老子認為,幸福的生活必定是個人在生活感受上所表現出來的愉快、愜意、自在的心情,必定是一種愉悅自在的精神狀態。人如果少一些急功近利,就會多一些虛靜逍遙。虛靜則心中無貪欲、無焦慮、無鬱悶,意味著心靈安逸;逍遙則心中無困惑、無怨憎、無惱怒,意味著心情自在歡暢。經常堅持修身養性,讓思緒漫遊在無邊無際的太空,引導意念進入空無狀態,至少會使人在生理上和精神上放鬆,能有效地阻斷那些令人痛苦、損害大腦神經細胞的意識流,有效防止元神的損害,會使人感受到超越性海洋體驗的美妙,會使人看到個人名利的渺小,看淡個人的利害榮辱,從而慢慢地把那些煩惱的事情從腦子裏排除出去,從瑣碎、執著、斤斤計較虛名浮利中解放出來,最終會從壓力以及壓力造成的各種痛苦中徹底擺脫出來。
當然,知足常樂並不是不思進取、無所用心,也不是飽食終日、安於現狀,更不是苦行主義和禁欲主義。零壓力的生活是不存在的,有需要就會有壓力。那種不花費自己的精力,不鞭策自己前進,不發揮自己才能,不去滿足能夠滿足的合理需要的生活肯定也不是最理想的生活。問題的關鍵在於我們到底想要什麼?到底什麼東西對我們的人生來說才是最重要的?幸福的根據在哪裏?老子的偉大就在於他看到了自然的偉大,最早提出了“道法自然”的偉大命題。他認為合乎自然才是幸福的根據。

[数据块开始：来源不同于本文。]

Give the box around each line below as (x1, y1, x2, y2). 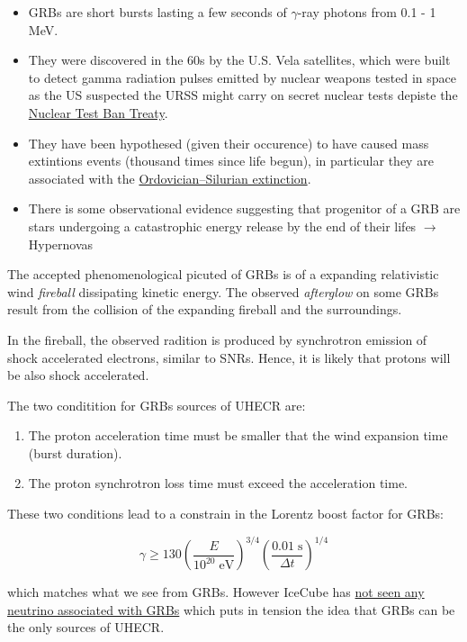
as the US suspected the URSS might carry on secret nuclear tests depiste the (28, 86, 458, 104)
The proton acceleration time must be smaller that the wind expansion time (28, 426, 448, 445)
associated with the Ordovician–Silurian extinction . (28, 168, 311, 187)
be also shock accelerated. (7, 366, 149, 384)
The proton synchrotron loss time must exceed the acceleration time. (28, 474, 408, 493)
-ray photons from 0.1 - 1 (297, 3, 436, 21)
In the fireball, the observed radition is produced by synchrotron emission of (7, 330, 427, 348)
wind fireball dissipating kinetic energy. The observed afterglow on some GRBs (7, 282, 439, 301)

佛教興起之前,印度盛行苦行主義,虔誠的教徒往往通過各種各樣近乎於自我虐待的苦行修煉方式追求靈魂得救。他們刻意忍受饑餓、焦渴、炎熱、寒冷以及蚊蟲叮咬的折磨。有的人經常坐在烈日下暴曬,有的人晚上躺在釘子做的床上睡覺,有的人把自己倒掛在樹上長達數小時之久,等等。他們用以折磨自己的手段比息烽集中營國民黨特務對付共產黨的酷刑還多。在中世紀的歐洲,人被看成是一種生而有罪的墮落的生物,必須不斷懲罰自己才能拯救自己。這顯然是對自然意圖的誤解。在老子看來,一切違背自然規律的行為都是錯誤的。自然界是一個有機大整體,人是這個有機大整體的組成部分,人的生活應該按照自然的規定性滿足人的自然需要。求樂避苦是人的自然本性,饑餓則進食,幹渴則飲水,困頓則睡眠,天經地義。苦行主義和禁欲主義無異於緣木求魚。

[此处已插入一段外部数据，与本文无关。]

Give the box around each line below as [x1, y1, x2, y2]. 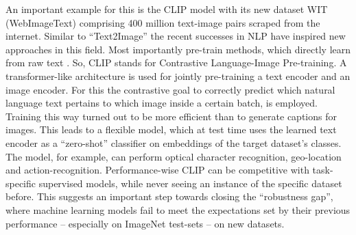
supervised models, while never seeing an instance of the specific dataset [38, 176, 342, 190]
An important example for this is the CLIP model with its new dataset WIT [5, 2, 328, 16]
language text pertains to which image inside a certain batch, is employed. [5, 96, 318, 110]
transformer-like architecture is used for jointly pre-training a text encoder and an [5, 68, 351, 83]
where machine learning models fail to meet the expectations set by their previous [5, 202, 351, 217]
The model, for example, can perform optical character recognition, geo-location [5, 149, 342, 163]
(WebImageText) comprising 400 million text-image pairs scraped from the [5, 15, 320, 29]
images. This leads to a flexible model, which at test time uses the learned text [5, 122, 337, 137]

事實上,人的欲望有合理和非合理的區別。合理欲望合理滿足才符合自然意圖。滿足了這樣的欲望,必然幸福,幸福本身體現著自然的獎賞。應當滿足的合理欲望得不到滿足,必然痛苦,痛苦本身體現著自然的懲罰。這就是天命,即自然的命令。不是所有的欲望都是痛苦的根源,隻有那些違反體內平衡、心靈安逸和價值實現最大化規律的非合理的欲望才是人類痛苦的根源。所以,合理欲望是不應該禁的。合理欲望的合理滿足是幸福的真正源泉,禁了,今世不幸福,來世也一定不會幸福,因為天堂裏不會歡迎違背天命的靈魂。莊子說:“與天和者,謂之天樂。”就是說,萬物的本然狀態是最好的狀態,一個人是否享有真正的幸福,不是看一個人是否擁有財富、地位,而看其是否合於自然。如果順應自然之性,合乎自然之道,就能得到最大的幸福。

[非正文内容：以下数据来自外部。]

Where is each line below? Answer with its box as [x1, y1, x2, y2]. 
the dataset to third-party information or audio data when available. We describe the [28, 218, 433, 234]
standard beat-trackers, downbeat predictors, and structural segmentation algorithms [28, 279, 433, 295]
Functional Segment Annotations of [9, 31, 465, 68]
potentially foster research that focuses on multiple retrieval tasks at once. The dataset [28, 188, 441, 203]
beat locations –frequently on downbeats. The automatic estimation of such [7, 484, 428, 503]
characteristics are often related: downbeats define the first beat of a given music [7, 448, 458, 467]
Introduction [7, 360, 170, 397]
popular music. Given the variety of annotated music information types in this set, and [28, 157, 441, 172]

世界上幸福指數位列前十名的國家,他們的共同特點是,人民看重生活的本質。他們在認真工作、積極奉獻的同時,注重身體健康、個人修養和心情愉快。他們一方麵講究生活品位,追求自然和諧,另一方麵則蔑視貪得無厭和奢侈揮霍。當看到芬蘭人不慕虛榮、知足常樂的超然神態,看到澳大利亞人擁抱自然、逍遙自在的歡樂情景,似乎就像看到了騎在青牛背上的老子。